Information given =>
>>>>>
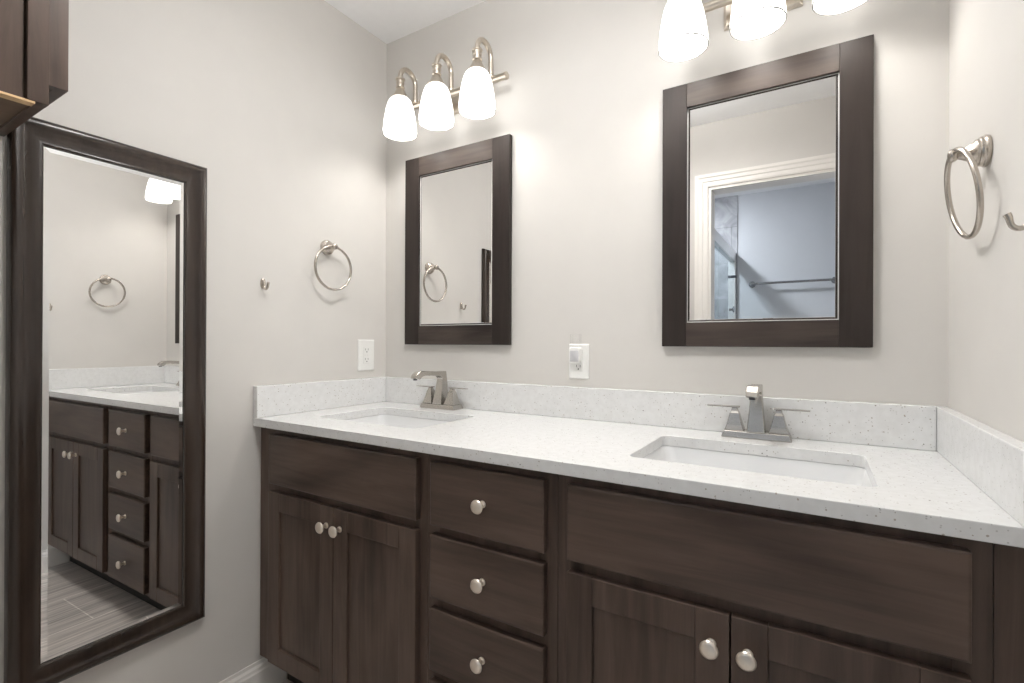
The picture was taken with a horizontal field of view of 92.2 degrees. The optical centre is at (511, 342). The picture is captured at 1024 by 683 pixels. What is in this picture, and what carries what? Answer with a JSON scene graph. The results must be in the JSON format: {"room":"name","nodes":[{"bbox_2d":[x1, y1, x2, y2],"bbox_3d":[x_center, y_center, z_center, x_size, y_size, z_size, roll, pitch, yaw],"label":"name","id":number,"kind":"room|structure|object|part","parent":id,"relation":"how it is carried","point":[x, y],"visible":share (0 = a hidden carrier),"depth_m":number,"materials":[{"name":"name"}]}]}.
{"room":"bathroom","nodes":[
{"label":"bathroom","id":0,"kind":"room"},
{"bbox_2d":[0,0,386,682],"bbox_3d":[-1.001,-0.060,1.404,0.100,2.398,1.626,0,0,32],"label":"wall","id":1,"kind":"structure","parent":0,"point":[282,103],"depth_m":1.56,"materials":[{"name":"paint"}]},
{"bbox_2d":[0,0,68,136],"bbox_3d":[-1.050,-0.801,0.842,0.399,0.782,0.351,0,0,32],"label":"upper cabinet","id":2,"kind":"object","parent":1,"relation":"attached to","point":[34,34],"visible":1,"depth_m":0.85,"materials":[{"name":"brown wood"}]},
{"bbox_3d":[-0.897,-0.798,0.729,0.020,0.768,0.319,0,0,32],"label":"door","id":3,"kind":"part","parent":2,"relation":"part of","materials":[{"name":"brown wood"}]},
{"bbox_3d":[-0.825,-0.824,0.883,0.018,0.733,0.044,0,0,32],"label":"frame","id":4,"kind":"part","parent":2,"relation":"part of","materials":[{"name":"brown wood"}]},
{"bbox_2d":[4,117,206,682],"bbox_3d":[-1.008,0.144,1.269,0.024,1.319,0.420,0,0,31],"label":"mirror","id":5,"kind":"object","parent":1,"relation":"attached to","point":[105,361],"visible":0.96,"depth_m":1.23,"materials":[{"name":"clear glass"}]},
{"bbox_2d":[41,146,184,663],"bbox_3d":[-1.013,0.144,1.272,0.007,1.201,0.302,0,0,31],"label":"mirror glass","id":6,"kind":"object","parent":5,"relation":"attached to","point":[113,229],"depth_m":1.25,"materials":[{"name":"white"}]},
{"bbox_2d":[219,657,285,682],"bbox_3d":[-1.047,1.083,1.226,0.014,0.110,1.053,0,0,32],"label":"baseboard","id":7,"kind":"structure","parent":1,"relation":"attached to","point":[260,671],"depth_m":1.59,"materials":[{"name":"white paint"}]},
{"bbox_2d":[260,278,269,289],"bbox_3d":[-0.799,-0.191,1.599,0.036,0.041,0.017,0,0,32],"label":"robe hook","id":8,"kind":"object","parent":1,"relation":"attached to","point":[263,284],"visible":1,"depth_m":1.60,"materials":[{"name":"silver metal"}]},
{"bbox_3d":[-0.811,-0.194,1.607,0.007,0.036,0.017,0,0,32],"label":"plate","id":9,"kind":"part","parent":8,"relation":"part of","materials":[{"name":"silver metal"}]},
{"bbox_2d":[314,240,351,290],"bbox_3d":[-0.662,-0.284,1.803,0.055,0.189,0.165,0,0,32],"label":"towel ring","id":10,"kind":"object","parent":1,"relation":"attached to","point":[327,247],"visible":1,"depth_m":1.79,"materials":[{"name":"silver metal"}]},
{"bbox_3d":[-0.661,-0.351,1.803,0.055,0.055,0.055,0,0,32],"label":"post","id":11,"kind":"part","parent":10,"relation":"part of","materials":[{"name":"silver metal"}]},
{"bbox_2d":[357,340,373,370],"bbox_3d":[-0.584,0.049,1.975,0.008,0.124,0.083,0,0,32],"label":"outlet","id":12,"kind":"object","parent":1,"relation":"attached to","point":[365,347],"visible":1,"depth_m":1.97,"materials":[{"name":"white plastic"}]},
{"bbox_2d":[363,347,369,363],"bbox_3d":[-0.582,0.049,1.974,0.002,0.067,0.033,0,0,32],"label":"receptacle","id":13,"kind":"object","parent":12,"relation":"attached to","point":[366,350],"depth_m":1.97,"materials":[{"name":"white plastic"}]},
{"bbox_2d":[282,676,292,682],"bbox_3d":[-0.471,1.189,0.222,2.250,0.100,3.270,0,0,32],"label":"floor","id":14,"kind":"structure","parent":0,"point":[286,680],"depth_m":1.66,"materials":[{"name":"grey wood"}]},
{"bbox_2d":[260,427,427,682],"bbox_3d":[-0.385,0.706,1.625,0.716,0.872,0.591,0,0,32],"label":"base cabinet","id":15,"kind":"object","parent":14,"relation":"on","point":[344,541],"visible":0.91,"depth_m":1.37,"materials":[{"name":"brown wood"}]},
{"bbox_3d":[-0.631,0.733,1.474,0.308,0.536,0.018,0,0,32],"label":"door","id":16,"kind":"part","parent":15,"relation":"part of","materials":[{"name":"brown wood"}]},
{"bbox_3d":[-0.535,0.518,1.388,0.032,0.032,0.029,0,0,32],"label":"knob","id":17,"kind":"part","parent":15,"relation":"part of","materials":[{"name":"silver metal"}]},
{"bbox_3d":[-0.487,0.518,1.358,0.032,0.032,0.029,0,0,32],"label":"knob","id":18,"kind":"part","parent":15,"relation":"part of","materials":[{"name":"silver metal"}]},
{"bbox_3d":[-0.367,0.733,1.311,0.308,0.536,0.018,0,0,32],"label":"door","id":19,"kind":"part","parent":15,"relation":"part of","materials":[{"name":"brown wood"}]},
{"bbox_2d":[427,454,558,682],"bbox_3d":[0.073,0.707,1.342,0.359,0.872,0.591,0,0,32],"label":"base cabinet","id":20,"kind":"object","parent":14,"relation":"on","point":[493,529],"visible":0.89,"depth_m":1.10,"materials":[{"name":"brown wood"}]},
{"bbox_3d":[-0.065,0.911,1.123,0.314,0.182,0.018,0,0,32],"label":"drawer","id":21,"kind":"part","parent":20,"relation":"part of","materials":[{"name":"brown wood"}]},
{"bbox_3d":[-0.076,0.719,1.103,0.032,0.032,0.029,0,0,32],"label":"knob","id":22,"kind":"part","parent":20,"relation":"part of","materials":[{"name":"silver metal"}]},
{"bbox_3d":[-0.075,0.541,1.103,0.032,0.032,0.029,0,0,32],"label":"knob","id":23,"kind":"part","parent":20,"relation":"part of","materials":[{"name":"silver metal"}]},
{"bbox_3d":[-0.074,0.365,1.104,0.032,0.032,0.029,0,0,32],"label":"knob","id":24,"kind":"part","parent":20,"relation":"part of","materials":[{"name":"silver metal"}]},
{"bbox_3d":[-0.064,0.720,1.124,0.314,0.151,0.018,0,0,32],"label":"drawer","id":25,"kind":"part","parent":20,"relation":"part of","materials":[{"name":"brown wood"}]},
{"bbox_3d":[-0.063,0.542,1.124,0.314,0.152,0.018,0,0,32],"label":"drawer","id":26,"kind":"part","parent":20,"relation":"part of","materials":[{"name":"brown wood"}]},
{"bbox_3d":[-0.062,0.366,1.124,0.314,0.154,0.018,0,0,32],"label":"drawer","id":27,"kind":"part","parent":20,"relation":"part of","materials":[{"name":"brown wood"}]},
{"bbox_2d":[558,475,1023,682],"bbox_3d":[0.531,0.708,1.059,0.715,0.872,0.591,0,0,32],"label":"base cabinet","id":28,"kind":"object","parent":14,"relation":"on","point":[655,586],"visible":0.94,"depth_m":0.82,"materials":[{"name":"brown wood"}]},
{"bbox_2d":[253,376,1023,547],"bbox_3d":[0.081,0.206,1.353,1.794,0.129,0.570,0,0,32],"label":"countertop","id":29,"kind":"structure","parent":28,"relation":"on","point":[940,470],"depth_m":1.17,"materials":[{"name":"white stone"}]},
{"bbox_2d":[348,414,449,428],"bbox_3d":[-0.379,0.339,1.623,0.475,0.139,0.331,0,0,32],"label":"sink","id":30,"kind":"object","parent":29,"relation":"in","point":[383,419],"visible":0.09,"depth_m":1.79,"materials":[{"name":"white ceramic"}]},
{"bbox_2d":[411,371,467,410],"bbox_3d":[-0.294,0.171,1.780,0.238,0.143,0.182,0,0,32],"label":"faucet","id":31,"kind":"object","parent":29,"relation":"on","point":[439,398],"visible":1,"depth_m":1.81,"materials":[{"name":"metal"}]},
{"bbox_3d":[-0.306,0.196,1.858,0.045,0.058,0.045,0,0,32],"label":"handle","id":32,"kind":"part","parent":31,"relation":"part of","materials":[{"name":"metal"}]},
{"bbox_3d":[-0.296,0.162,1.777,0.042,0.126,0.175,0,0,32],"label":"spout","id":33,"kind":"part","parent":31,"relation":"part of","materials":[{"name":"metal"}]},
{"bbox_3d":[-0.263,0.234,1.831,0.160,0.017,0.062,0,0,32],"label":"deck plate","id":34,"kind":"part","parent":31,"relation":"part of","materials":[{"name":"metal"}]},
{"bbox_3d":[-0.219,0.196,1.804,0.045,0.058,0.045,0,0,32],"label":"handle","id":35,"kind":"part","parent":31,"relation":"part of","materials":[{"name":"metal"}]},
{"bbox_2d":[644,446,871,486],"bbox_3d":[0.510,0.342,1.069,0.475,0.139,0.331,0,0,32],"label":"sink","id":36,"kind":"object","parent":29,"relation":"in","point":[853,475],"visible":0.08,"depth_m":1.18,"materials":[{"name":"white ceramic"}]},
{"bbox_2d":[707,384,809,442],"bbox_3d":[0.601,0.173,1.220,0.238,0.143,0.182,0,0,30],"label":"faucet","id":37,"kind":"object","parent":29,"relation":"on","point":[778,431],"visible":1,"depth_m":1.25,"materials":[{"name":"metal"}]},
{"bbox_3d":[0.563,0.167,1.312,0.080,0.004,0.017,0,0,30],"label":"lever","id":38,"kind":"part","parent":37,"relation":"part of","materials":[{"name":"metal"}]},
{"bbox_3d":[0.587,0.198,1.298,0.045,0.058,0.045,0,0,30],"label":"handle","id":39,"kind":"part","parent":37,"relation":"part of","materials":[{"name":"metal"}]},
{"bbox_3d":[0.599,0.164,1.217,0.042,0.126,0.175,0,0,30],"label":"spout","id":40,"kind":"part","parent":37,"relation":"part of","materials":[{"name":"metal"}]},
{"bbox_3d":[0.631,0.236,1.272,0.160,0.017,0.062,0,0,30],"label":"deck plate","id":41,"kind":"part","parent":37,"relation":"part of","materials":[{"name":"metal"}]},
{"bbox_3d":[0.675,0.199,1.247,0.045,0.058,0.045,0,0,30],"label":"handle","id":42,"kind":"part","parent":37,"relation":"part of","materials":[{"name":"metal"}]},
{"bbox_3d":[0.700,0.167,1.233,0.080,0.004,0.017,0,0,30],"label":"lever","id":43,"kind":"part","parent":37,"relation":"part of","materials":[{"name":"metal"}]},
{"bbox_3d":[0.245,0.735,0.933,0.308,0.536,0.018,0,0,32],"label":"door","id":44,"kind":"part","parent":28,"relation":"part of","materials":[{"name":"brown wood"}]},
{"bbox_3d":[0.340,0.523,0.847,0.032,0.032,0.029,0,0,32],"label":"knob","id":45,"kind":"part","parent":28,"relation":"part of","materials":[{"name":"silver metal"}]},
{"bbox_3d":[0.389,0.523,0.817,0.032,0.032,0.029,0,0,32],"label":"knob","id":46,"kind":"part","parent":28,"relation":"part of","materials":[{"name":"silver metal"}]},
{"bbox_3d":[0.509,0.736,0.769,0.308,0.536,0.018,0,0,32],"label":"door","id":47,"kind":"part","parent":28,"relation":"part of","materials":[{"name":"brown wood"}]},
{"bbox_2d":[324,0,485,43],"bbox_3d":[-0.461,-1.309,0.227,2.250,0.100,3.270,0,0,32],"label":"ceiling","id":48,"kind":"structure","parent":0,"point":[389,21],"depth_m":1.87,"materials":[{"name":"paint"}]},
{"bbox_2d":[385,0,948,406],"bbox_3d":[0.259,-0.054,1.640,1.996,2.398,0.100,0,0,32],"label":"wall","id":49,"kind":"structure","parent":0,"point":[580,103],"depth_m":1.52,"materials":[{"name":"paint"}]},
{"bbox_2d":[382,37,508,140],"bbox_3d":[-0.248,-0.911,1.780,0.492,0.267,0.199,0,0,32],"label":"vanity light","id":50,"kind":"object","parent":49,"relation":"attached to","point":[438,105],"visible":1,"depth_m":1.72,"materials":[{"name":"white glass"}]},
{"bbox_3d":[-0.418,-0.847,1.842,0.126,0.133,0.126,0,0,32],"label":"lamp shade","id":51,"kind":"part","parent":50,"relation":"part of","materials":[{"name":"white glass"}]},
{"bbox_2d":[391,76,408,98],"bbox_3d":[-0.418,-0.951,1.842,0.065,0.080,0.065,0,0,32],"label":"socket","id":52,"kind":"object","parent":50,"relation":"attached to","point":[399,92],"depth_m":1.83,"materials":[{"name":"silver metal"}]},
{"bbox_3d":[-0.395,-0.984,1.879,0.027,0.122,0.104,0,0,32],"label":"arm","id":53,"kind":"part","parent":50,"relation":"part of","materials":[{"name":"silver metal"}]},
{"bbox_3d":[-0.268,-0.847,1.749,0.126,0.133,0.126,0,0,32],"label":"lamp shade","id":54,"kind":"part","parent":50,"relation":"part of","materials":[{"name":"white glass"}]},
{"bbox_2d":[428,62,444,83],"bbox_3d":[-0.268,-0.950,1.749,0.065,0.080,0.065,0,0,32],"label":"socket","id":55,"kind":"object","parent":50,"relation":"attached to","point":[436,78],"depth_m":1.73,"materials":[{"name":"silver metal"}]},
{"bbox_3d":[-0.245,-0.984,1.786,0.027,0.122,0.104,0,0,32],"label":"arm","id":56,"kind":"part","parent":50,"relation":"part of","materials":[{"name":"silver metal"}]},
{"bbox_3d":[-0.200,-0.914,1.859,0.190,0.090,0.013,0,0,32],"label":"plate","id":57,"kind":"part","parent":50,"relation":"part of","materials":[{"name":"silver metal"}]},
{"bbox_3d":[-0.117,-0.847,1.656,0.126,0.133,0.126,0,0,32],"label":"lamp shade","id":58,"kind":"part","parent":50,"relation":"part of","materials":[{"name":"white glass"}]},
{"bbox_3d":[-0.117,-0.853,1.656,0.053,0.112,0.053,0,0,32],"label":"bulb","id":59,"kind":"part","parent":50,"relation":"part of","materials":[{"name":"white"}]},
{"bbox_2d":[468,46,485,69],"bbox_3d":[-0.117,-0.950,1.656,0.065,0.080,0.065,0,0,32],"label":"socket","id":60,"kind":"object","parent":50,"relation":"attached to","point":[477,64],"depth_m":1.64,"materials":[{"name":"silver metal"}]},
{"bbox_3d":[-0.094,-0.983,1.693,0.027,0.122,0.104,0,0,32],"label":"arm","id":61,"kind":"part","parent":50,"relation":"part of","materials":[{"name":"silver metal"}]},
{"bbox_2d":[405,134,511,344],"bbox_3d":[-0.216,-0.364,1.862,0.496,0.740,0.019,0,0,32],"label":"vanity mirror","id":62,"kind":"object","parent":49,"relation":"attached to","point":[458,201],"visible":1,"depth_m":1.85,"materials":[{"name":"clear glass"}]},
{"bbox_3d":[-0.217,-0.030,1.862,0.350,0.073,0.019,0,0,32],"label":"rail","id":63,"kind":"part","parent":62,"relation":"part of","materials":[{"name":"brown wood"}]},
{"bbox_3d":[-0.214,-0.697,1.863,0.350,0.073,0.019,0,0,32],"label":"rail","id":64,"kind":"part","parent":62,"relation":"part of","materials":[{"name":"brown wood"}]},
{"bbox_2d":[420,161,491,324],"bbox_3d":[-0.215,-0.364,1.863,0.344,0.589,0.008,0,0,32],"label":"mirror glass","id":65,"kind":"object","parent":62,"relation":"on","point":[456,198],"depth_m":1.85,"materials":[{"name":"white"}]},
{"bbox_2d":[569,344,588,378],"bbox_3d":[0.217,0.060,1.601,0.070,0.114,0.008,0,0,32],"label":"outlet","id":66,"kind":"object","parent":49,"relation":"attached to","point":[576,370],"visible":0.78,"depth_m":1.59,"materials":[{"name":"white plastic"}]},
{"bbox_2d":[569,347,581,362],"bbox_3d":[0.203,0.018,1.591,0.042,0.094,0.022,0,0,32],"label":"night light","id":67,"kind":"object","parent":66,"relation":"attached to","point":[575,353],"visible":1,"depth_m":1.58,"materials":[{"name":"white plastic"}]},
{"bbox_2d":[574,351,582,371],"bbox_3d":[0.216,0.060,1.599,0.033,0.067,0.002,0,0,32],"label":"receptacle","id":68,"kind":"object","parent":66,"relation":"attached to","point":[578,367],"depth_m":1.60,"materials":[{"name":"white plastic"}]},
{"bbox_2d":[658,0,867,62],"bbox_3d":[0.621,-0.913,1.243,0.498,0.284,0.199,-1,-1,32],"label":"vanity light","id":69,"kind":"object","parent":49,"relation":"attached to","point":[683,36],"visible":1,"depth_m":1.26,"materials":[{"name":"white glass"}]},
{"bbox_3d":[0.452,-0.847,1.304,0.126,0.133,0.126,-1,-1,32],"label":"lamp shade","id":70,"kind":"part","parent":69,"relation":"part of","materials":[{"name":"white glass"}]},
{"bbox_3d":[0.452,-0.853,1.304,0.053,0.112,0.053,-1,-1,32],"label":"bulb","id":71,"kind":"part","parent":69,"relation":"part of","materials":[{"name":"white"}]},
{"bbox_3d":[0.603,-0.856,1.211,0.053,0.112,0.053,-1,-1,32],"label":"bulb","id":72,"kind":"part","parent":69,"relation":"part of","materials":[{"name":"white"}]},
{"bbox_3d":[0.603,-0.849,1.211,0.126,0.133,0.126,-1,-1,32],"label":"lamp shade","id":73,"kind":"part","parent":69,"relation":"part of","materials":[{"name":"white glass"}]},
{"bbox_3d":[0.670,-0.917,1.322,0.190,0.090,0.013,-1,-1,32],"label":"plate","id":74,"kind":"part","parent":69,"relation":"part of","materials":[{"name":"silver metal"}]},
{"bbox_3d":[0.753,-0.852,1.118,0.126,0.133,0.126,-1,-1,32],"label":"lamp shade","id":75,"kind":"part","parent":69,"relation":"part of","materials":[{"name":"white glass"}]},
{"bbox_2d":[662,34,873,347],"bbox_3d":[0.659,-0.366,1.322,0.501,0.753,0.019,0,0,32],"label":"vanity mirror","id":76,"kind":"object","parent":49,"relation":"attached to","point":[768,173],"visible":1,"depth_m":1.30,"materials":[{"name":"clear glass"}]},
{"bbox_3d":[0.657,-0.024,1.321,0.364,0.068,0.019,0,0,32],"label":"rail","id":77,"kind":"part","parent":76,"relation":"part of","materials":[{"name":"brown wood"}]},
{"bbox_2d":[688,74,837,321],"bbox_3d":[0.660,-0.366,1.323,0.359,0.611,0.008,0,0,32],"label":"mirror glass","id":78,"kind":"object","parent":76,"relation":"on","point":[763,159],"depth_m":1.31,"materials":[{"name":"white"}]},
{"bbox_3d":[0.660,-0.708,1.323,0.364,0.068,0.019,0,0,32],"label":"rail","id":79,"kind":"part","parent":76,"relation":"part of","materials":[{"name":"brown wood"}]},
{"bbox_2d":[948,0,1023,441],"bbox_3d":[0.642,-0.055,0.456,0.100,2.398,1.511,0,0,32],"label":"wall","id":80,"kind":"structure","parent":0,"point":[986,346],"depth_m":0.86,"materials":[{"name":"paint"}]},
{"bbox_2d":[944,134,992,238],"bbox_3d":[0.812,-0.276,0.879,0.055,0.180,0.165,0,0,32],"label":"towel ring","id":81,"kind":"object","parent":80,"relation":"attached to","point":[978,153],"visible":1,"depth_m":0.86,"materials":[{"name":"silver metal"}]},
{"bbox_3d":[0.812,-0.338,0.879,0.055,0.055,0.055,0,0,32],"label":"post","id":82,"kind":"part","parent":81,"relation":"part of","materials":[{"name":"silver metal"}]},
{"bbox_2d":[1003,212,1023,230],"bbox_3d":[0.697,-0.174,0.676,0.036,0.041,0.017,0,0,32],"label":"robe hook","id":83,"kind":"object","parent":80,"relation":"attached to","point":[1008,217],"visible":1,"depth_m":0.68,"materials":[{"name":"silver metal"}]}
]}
<<<<<
>>>>>
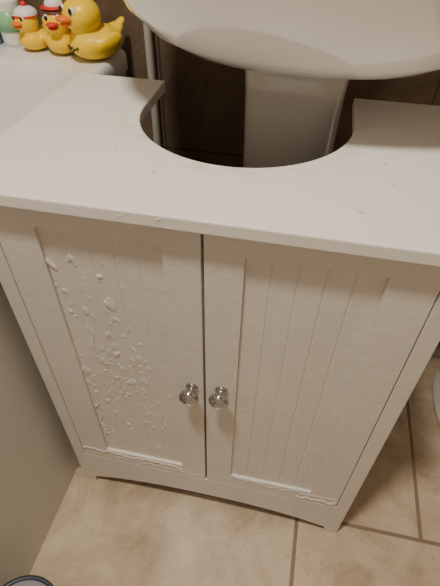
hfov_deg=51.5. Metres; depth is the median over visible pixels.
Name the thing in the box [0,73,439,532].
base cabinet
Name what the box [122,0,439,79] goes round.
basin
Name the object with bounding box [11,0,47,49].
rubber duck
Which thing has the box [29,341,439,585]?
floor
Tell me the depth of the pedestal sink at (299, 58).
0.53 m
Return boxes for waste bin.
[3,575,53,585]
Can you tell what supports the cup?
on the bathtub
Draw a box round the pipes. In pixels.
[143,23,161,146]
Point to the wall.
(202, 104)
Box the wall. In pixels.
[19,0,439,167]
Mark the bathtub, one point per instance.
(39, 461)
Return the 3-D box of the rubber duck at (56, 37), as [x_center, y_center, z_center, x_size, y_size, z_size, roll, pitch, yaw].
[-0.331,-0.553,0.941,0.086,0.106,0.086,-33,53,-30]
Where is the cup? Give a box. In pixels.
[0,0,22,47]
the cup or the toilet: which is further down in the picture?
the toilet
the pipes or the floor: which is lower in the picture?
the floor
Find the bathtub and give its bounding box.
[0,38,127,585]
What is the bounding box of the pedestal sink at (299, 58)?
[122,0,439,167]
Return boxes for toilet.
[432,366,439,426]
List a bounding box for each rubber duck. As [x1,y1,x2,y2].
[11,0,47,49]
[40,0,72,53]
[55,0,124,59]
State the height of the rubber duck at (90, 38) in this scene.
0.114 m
<<<<<
What is being asked => Proceeding from the line containing "Where is the cup? Give a box. In pixels." through the line containing "List a bounding", transcribe the lines above exactly, both end lines included.

Exercise result =>
Where is the cup? Give a box. In pixels.
[0,0,22,47]
the cup or the toilet: which is further down in the picture?
the toilet
the pipes or the floor: which is lower in the picture?
the floor
Find the bathtub and give its bounding box.
[0,38,127,585]
What is the bounding box of the pedestal sink at (299, 58)?
[122,0,439,167]
Return boxes for toilet.
[432,366,439,426]
List a bounding box for each rubber duck. As [x1,y1,x2,y2].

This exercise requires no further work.